I knew as soon as I heard the emotion in her voice, that the song was about Santana. Something about her melancholic, slow vocals sent goose bumps prickling upon my forearms. Everything about the number, from the raw vocals, to the minimal lighting-a single spotlight on the blonde, to the sole accompaniment of a lonely guitar, served to make the performance more intimate and emotional. I didn't know Britt was such a talented performer. I looked over at Santana, who was straining her neck muscles with the effort not to look.
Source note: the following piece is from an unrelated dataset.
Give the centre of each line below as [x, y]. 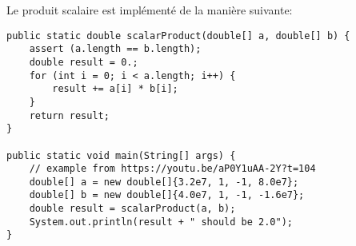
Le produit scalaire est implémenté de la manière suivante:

_Through the winter I kept her warm  
fed her all she desired  
when she told me in so many words  
I was the one to save her life  
and she would never forget  
and I would never be left._

I heard her voice tremble and nearly crack on the last line, and it made the performance all so real and even more emotional. Of course, it didn't compare to one of Rachel's performances, particularly that raw, unrehearsed rendition of_ Other Side Of The World_ which she did a few days ago. But then again, I supposed I was a bit biased. Plus that performance was the beginning of the demise of, ugh Finchel, what's not for me to like? Brittany's eyes were welling up with tears as she sang now, having a hard time tearing her eyes away from where Santana sat. The Latina had also given up on any pretenses of not looking, and was now riveted by the performance. I heard Finn mutter from the seat in front of mine about why Brittany would be singing about a rodent, and I wanted to kick his chair over twice. Once for not knowing his grade three-level biology, and another for being unable to interpret the song. I'm fairly sure that Kurt and Mercedes had figured out the latter, because they were trading whispered gossip and possible theories like lightning.

_But then one day  
I ran out of bread  
and wood to keep the fire  
and when I woke  
I found she had fled  
to the house down the river  
and I cried all night  
because I had thought she was mine._

The song finished with the final line being choked out by an emotional Brittany. Everyone could practically hear the tears in her throat. Not even giving time for the lights to come back on, she whirled around, the angst shining in her eyes impossible to hide, and bolting out the door. I suppose every Glee meeting required a storm-out to close the meeting off. Good to know that in Rachel's absence that her diva duties aren't neglected. I looked over at where Santana had frozen stock-still, mouth open and eyes a mirror image of Brittany's, swimming in unshed tears. Somewhere in the commotion of Mr. Schue trying to close the meeting with a hint of order, and everyone bursting out into whispers of why Britt was so emotional, and Finn still trying to find out whether a fox was a rodent or a type of dog, Santana's gaze slid to meet mine. I couldn't talk of course, because that would be broadcast to the entire club, but I screamed the words in my head, wondering if she could still hear them that way.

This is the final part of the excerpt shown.